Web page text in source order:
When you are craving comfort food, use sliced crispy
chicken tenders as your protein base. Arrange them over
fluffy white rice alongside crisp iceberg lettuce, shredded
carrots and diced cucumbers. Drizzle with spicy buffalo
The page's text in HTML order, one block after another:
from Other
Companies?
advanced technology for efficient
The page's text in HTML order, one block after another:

==

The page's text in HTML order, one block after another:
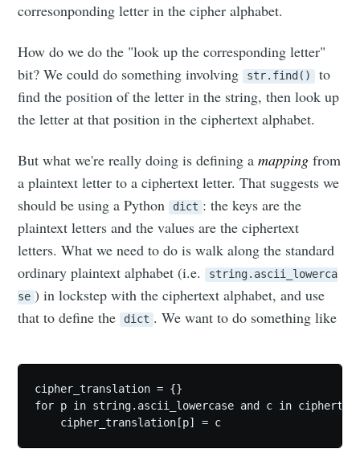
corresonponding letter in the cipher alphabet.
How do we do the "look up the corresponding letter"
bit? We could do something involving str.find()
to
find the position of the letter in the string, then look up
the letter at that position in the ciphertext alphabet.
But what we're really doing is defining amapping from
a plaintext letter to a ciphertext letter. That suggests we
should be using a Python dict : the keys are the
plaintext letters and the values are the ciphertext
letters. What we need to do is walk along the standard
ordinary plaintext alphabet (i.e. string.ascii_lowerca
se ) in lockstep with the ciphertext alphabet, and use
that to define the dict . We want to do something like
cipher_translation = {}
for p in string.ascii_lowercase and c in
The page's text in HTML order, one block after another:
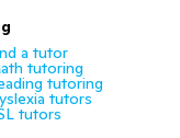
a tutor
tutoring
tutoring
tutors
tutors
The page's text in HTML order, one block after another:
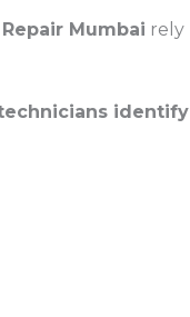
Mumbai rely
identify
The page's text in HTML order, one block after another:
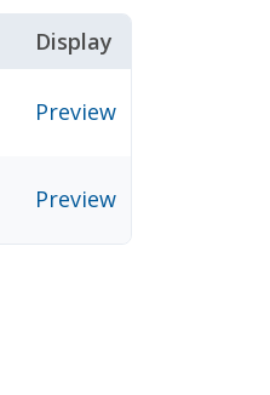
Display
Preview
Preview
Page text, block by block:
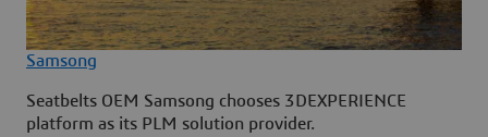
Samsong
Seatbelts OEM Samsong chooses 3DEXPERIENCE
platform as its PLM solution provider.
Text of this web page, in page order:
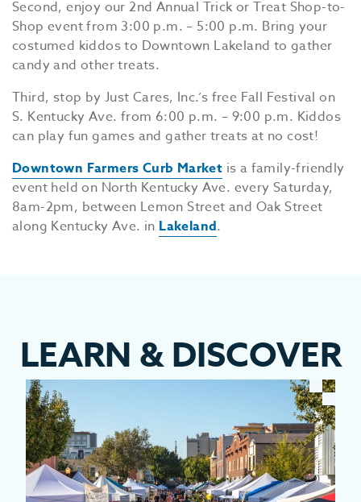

**EXERCISE:**
Copy back exactly the lines above from the one containing "Page text, block" through the one containing "Text of this", and leave every picture behind.

**EXPECTED OUTPUT:**
Page text, block by block:
Samsong
Seatbelts OEM Samsong chooses 3DEXPERIENCE
platform as its PLM solution provider.
Text of this web page, in page order:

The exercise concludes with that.